Stored entries:
▶
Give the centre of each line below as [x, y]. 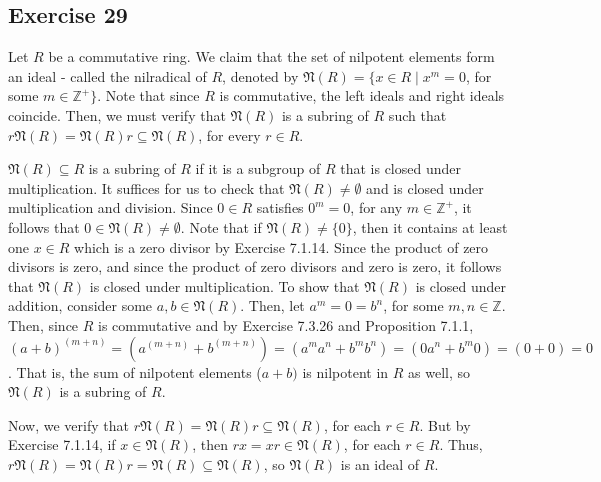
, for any [376, 207]
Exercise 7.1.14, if [62, 444]
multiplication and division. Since [110, 207]
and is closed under [425, 187]
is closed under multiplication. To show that [224, 285]
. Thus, [461, 444]
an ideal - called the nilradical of [107, 75]
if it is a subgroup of [258, 168]
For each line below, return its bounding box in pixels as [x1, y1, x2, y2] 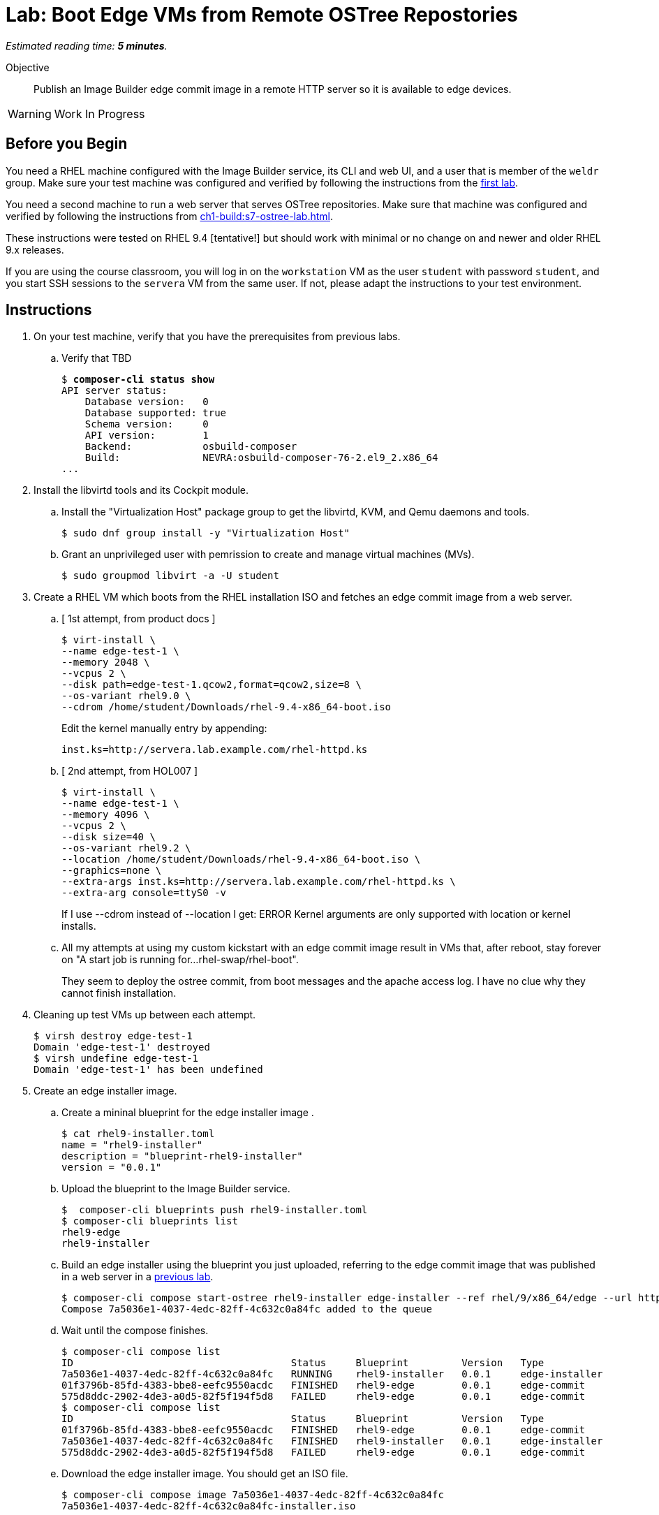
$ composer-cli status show [61, 374, 215, 386]
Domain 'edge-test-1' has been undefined [34, 1064, 263, 1076]
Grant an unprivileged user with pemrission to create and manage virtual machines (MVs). [61, 548, 475, 561]
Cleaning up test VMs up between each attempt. [34, 1009, 256, 1021]
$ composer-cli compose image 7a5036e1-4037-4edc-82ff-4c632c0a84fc [61, 1489, 444, 1501]
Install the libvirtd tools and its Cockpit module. [34, 484, 249, 497]
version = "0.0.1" [61, 1162, 162, 1173]
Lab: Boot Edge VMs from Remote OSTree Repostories [6, 3, 518, 27]
◀
Repeat the records above exactly, from the first line through the line containing "if it is a subgroup of [258, 168]", and leave out the pictures.

→ **WRITTEN SOLUTION**:
Give the centre of each line below as [x, y]. 
, for any [376, 207]
Exercise 7.1.14, if [62, 444]
multiplication and division. Since [110, 207]
and is closed under [425, 187]
is closed under multiplication. To show that [224, 285]
. Thus, [461, 444]
an ideal - called the nilradical of [107, 75]
if it is a subgroup of [258, 168]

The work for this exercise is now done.